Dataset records
###

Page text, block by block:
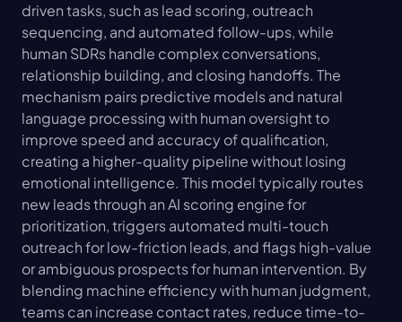
driven tasks, such as lead scoring, outreach
sequencing, and automated follow-ups, while
human SDRs handle complex conversations,
relationship building, and closing handoffs. The
mechanism pairs predictive models and natural
language processing with human oversight to
improve speed and accuracy of qualification,
creating a higher-quality pipeline without losing
emotional intelligence. This model typically routes
new leads through an AI scoring engine for
prioritization, triggers automated multi-touch
outreach for low-friction leads, and flags high-value
or ambiguous prospects for human intervention. By
blending machine efficiency with human judgment,
teams can increase contact rates, reduce time-to-
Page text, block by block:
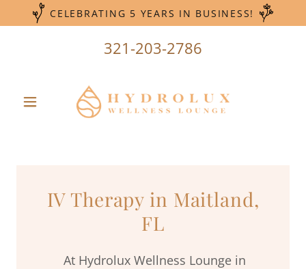
CELEBRATING 5 YEARS IN BUSINESS!
321-203-2786
IV Therapy in Maitland,
FL
At Hydrolux Wellness Lounge in
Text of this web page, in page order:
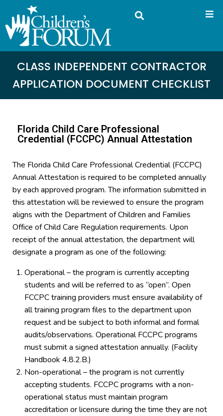
CLASS INDEPENDENT CONTRACTOR
APPLICATION DOCUMENT CHECKLIST
Florida Child Care Professional
Credential (FCCPC) Annual Attestation
The Florida Child Care Professional Credential (FCCPC)
Annual Attestation is required to be completed annually
by each approved program. The information submitted in
this attestation will be reviewed to ensure the program
aligns with the Department of Children and Families
Office of Child Care Regulation requirements. Upon
receipt of the annual attestation, the department will
designate a program as one of the following:
Operational – the program is currently accepting
students and will be referred to as “open”. Open
FCCPC training providers must ensure availability of
all training program files to the department upon
request and be subject to both informal and formal
audits/observations. Operational FCCPC programs
must submit a signed attestation annually. (Facility
Handbook 4.8.2.B.)
Non-operational – the program is not currently
accepting students. FCCPC programs with a non-
operational status must maintain program
accreditation or licensure during the time they are not
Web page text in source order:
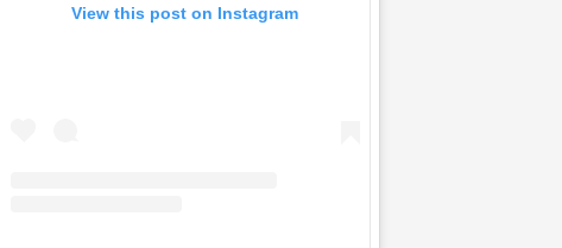
View this post on Instagram
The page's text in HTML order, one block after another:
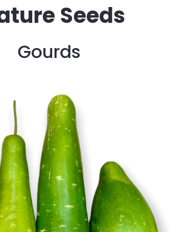
Seeds
Gourds
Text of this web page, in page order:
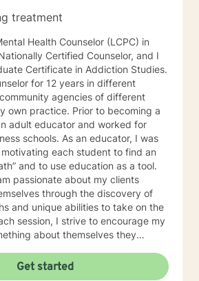
treatment
Health Counselor (LCPC) in
Certified Counselor, and I
Certificate in Addiction Studies.
for 12 years in different
agencies of different
own practice. Prior to becoming a
adult educator and worked for
schools. As an educator, I was
each student to find an
and to use education as a tool.
passionate about my clients
through the discovery of
and unique abilities to take on the
about themselves they
techniques, such as Cognitive
(CBT), Motivational Interviewing,
Get started
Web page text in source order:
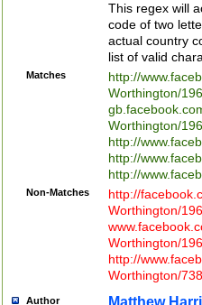
This regex will
code of two
actual country
list of valid
Matches
http://
Worthington/
Worthington/
http://
http://
http://
Non-Matches
http://
Worthington/
Worthington/
http://
Worthington/
Author Matthew

###

Repeat every entry above word for word, and include no pictures.

### Response below
Page text, block by block:
driven tasks, such as lead scoring, outreach
sequencing, and automated follow-ups, while
human SDRs handle complex conversations,
relationship building, and closing handoffs. The
mechanism pairs predictive models and natural
language processing with human oversight to
improve speed and accuracy of qualification,
creating a higher-quality pipeline without losing
emotional intelligence. This model typically routes
new leads through an AI scoring engine for
prioritization, triggers automated multi-touch
outreach for low-friction leads, and flags high-value
or ambiguous prospects for human intervention. By
blending machine efficiency with human judgment,
teams can increase contact rates, reduce time-to-
Page text, block by block:
CELEBRATING 5 YEARS IN BUSINESS!
321-203-2786
IV Therapy in Maitland,
FL
At Hydrolux Wellness Lounge in
Text of this web page, in page order:
CLASS INDEPENDENT CONTRACTOR
APPLICATION DOCUMENT CHECKLIST
Florida Child Care Professional
Credential (FCCPC) Annual Attestation
The Florida Child Care Professional Credential (FCCPC)
Annual Attestation is required to be completed annually
by each approved program. The information submitted in
this attestation will be reviewed to ensure the program
aligns with the Department of Children and Families
Office of Child Care Regulation requirements. Upon
receipt of the annual attestation, the department will
designate a program as one of the following:
Operational – the program is currently accepting
students and will be referred to as “open”. Open
FCCPC training providers must ensure availability of
all training program files to the department upon
request and be subject to both informal and formal
audits/observations. Operational FCCPC programs
must submit a signed attestation annually. (Facility
Handbook 4.8.2.B.)
Non-operational – the program is not currently
accepting students. FCCPC programs with a non-
operational status must maintain program
accreditation or licensure during the time they are not
Web page text in source order:
View this post on Instagram
The page's text in HTML order, one block after another:
Seeds
Gourds
Text of this web page, in page order:
treatment
Health Counselor (LCPC) in
Certified Counselor, and I
Certificate in Addiction Studies.
for 12 years in different
agencies of different
own practice. Prior to becoming a
adult educator and worked for
schools. As an educator, I was
each student to find an
and to use education as a tool.
passionate about my clients
through the discovery of
and unique abilities to take on the
about themselves they
techniques, such as Cognitive
(CBT), Motivational Interviewing,
Get started
Web page text in source order:
This regex will
code of two
actual country
list of valid
Matches
http://
Worthington/
Worthington/
http://
http://
http://
Non-Matches
http://
Worthington/
Worthington/
http://
Worthington/
Author Matthew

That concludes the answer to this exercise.